▶ Stored dataset items:
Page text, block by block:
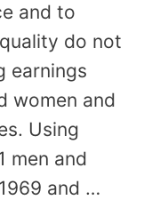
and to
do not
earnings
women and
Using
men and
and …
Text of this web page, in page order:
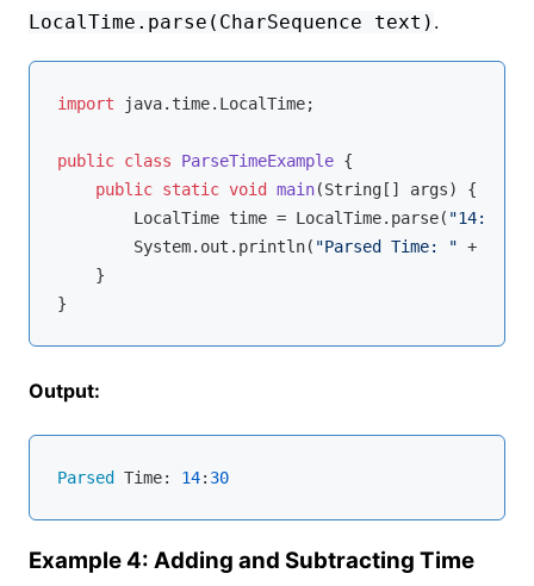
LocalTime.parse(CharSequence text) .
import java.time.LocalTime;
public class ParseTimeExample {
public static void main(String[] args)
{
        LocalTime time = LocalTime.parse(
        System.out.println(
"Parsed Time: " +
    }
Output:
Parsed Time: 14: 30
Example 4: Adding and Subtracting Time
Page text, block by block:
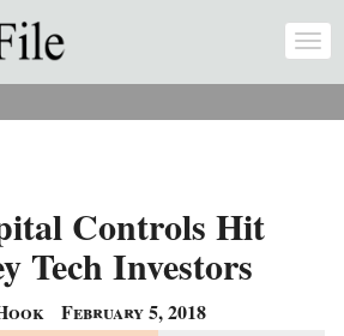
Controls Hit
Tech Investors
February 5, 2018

▶ Task description:
Please set down the records above verbatim, with each picture left out.

▶ Result:
Page text, block by block:
and to
do not
earnings
women and
Using
men and
and …
Text of this web page, in page order:
LocalTime.parse(CharSequence text) .
import java.time.LocalTime;
public class ParseTimeExample {
public static void main(String[] args)
{
        LocalTime time = LocalTime.parse(
        System.out.println(
"Parsed Time: " +
    }
Output:
Parsed Time: 14: 30
Example 4: Adding and Subtracting Time
Page text, block by block:
Controls Hit
Tech Investors
February 5, 2018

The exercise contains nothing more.